Patent Publication Number: US-2005125236-A1

Title: Automatic capture of intonation cues in audio segments for speech applications

Description:
CROSS-REFERENCE TO RELATED APPLICATIONS  
      This patent application claims the benefit under 35 U.S.C. § 120 as a continuation-in-part of presently pending U.S. patent application Ser. No. 10/730,540, entitled AUTOMATIC IDENTIFICATION OF OPTIMAL AUDIO SEGMENTS FOR SPEECH APPLICATIONS, filed on Dec. 8, 2003, the entire teachings of which are incorporated herein by reference. 
    
    
     BACKGROUND OF THE INVENTION  
      1. Statement of the Technical Field  
      The present invention relates to the field of interactive voice response systems and more particularly to a method and system that automatically identifies and optimizes planned audio segments in a speech application program in order to facilitate recording of audio text.  
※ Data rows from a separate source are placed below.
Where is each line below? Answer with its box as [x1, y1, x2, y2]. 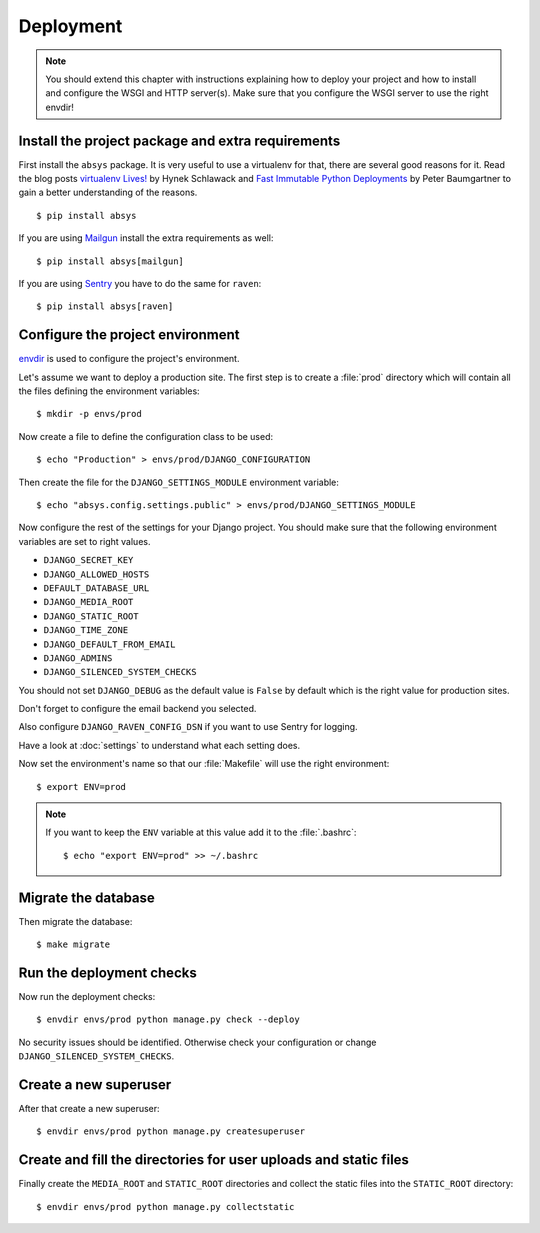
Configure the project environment [18, 326, 240, 344]
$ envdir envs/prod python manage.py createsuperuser [36, 1126, 305, 1137]
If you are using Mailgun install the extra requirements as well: [18, 232, 274, 244]
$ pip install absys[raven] [36, 301, 174, 312]
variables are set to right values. [18, 535, 151, 547]
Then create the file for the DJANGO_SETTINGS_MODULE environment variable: [18, 476, 340, 488]
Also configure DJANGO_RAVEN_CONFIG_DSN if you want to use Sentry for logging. [18, 721, 359, 733]
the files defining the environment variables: [18, 385, 200, 397]
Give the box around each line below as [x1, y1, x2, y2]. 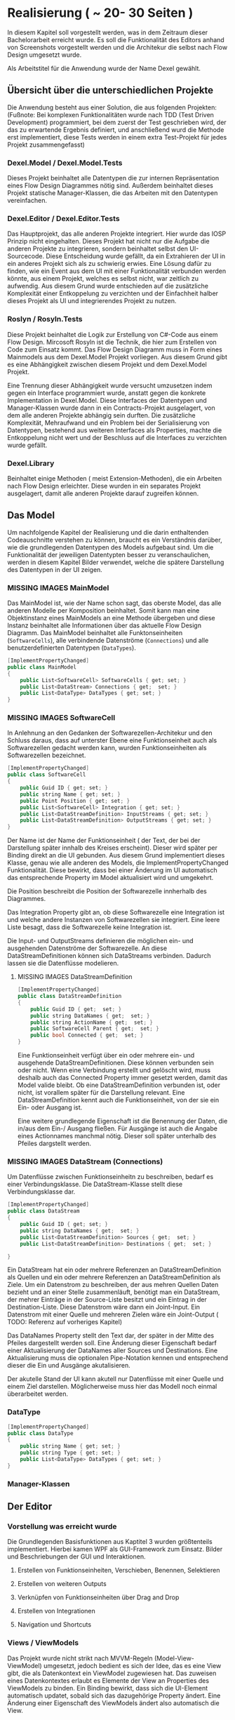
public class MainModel [7, 663, 77, 671]
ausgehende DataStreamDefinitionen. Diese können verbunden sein [17, 1058, 214, 1067]
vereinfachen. [7, 196, 48, 205]
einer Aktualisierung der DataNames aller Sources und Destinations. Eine [7, 1346, 218, 1355]
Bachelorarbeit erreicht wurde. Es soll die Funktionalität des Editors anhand [7, 35, 224, 44]
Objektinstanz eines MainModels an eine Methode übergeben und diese [7, 614, 215, 622]
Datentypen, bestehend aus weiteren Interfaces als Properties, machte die [7, 426, 222, 434]
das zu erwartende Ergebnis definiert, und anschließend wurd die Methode [7, 125, 224, 134]
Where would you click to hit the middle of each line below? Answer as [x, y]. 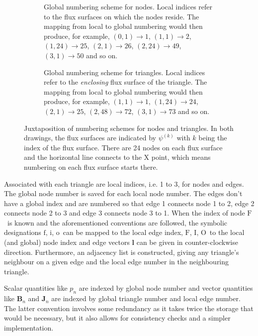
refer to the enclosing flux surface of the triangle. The [126, 82]
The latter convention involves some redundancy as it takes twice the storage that [129, 308]
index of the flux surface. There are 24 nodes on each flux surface [123, 147]
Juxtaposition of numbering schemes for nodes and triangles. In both [129, 128]
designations [23, 232]
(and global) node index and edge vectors [67, 242]
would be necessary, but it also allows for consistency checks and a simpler [117, 318]
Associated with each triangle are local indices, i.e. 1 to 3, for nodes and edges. [124, 183]
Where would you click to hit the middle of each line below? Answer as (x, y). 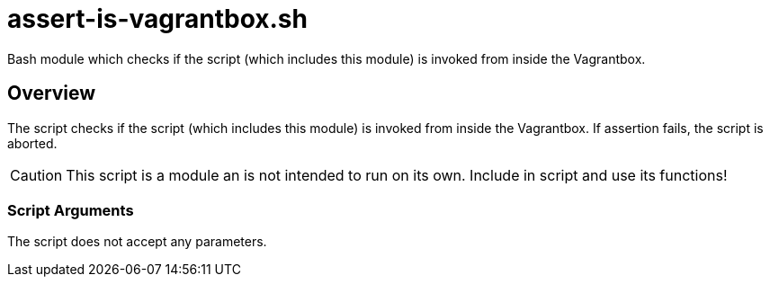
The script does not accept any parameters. (137, 242)
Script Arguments (71, 210)
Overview (52, 93)
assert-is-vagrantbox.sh (157, 19)
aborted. (32, 143)
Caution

      2. Description of the Related Art  
      In a typical interactive voice response (IVR) application, certain elements of the underlying source code indicate the presence of an audio file. In a well-designed application, there will also be text that documents the planned contents of the audio file. There are inherent difficulties in the process of identifying and extracting audio files and audio file content from the source code in order to efficiently create audio segments.  
      Because voice segments in IVR applications are often recorded professionally, it is time and cost effective to provide the voice recording professional with a workable text output that can be easily converted into an audio recording. Yet, it is tedious and time-intensive to search through the lines and lines of source code in order to extract the audio files and their content that a voice recording professional will need to prepare audio segments, and it is very difficult during application development to maintain and keep synchronized a list of segments managed in a document separate from the source code.  
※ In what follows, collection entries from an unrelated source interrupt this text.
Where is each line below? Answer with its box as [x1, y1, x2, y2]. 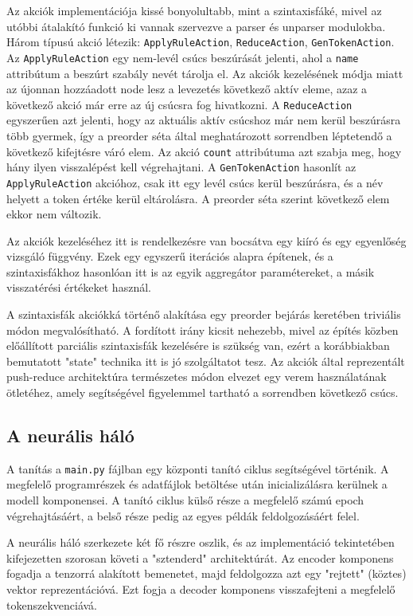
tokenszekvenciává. [6, 596, 98, 613]
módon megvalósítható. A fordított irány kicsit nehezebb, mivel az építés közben [6, 321, 399, 338]
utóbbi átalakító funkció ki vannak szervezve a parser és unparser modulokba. [6, 18, 386, 34]
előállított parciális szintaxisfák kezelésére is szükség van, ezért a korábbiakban [6, 337, 390, 354]
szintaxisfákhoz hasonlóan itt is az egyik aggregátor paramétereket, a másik [6, 263, 375, 280]
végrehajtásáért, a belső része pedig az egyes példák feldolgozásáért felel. [6, 507, 360, 524]
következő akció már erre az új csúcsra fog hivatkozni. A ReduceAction [6, 96, 353, 112]
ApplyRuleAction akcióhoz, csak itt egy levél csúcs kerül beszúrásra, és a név [6, 174, 384, 190]
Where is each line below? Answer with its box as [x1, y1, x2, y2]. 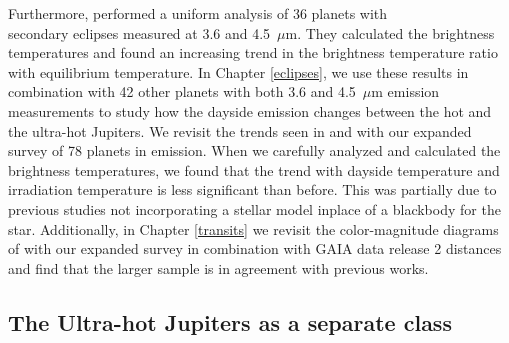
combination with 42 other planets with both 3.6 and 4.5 [8, 81, 356, 102]
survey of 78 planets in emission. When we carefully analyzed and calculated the [8, 140, 501, 161]
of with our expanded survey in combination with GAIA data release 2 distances [8, 238, 502, 259]
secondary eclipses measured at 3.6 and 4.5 [8, 22, 271, 43]
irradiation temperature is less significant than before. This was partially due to [8, 179, 497, 200]
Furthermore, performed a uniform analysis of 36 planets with [8, 3, 388, 23]
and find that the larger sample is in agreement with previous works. [8, 257, 429, 278]
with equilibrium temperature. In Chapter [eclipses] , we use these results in [8, 61, 469, 82]
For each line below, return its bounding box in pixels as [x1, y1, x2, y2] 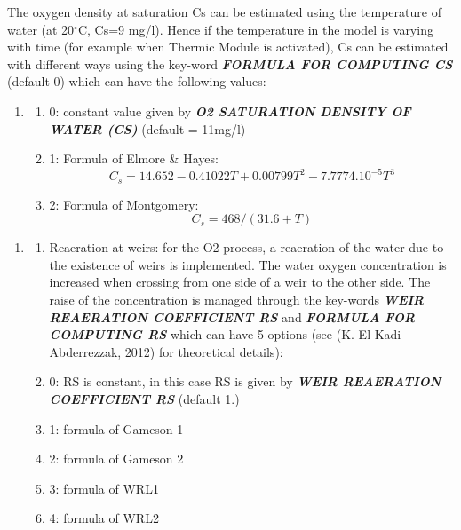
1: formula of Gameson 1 [49, 419, 184, 438]
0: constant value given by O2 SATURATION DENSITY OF [49, 101, 411, 120]
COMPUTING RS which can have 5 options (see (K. [49, 325, 354, 344]
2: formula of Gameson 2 [49, 449, 184, 468]
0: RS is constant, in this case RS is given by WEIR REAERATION [49, 372, 441, 391]
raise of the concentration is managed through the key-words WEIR [49, 290, 425, 309]
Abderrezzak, [49, 342, 122, 360]
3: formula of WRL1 [49, 479, 159, 497]
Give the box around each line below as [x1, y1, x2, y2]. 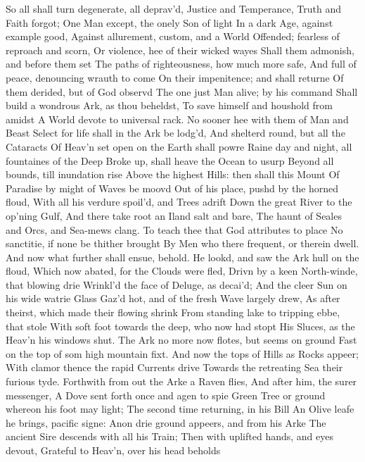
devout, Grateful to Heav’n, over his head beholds [6, 443, 221, 457]
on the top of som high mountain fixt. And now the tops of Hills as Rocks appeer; [6, 346, 359, 361]
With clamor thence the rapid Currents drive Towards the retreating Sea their [6, 360, 343, 375]
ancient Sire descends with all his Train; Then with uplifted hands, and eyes [6, 429, 333, 444]
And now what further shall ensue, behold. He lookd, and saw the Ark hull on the [6, 249, 359, 264]
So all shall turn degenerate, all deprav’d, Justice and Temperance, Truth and [6, 1, 341, 15]
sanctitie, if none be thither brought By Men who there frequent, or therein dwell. [6, 236, 359, 251]
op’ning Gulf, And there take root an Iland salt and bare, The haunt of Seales [6, 208, 342, 223]
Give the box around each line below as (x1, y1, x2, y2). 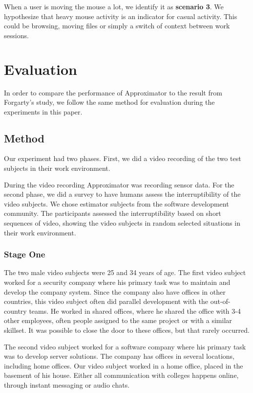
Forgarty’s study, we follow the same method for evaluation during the (4, 97, 215, 107)
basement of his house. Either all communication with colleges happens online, (4, 370, 239, 380)
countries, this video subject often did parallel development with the (4, 296, 208, 306)
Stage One (4, 248, 45, 260)
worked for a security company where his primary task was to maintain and (4, 277, 231, 287)
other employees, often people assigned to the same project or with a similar (4, 315, 232, 325)
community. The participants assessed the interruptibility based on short (4, 208, 221, 218)
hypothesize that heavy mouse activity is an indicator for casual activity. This (4, 11, 237, 21)
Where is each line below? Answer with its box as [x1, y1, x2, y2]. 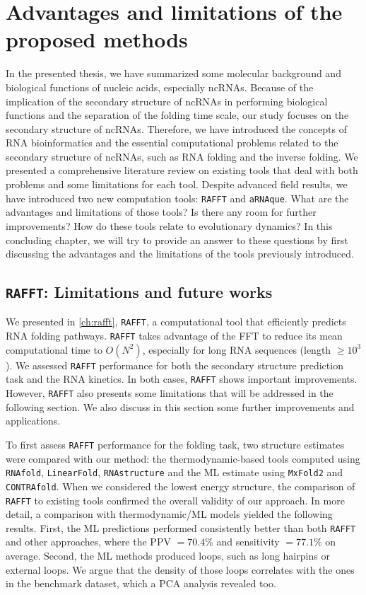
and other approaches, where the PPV [6, 534, 171, 549]
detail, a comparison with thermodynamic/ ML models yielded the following [6, 507, 333, 521]
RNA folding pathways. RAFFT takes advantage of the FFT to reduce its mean [6, 328, 343, 343]
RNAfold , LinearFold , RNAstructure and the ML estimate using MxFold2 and [6, 465, 343, 480]
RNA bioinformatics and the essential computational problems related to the [6, 135, 338, 150]
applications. [6, 413, 61, 428]
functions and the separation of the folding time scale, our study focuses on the [6, 108, 349, 122]
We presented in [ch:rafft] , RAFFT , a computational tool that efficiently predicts [6, 314, 346, 329]

      Adding to this difficulty is the number of repetitive segments that appear frequently in IVR source code. Presently, an application developer has to manually identify duplicate audio text segments and, in order to reduce the time and cost associated with the use of a voice professional and to reduce the space required for the application on a server, eliminate these repetitive segments. It is not cost productive to provide a voice professional with code containing duplicative audio segment text that contains embedded timed pauses and variables and expect the professional to quickly and accurately prepare audio messages based upon the code.  
      Further, many speech application developers pay little attention to the effects of co-articulation when preparing code that will ultimately be turned into recorded or text-to-speech audio responses. Co-articulation problems occur in continuous speech since articulators, such as the tongue and the lips, move during the production of speech but due to the demands on the articulatory system, only approach rather than reach the intended target position. The acoustic result of this is that the waveform for a phoneme is different depending on the immediately preceding and immediately following phoneme. In other words, to produce the best sounding audio segments, care must be taken when providing the voice professional with text that he or she will convert directly into audio reproductions as responses in an IVR dialog.  
      It is therefore desirable to have an automated system and method that identifies audio content in a speech application program, and extracts and processes the audio content resulting in a streamlined and manageable file recordation plan that allows for efficient recordation of the planned audio content. Notably, in co-pending U.S. patent application Ser. No. 10/730,540 entitled AUTOMATIC IDENTIFICATION OF OPTIMAL AUDIO SEGMENTS FOR SPEECH APPLICATIONS, a method, system and apparatus is shown which addresses the automatic extraction and processing of audio content resulting in a streamlined and manageable file recordation plan that allows for efficient recordation of the planned audio content.  
      In the method, system and apparatus disclosed in the co-pending application, however, intonation cues are not accounted for so that two audio segments of similar content, but having different intonations due to embedded punctuation can be treated as the same segment. In as much as two audio segments are treated as the same segment, the optimization component of the invention of the co-pending application can result in the elimination of those audio segments viewed as redundant in the file recordation plan. Yet, two audio segments having the same textual content, but requiring a different intonation based upon a corresponding punctuation directive can require different recordings to account for the different intonations.  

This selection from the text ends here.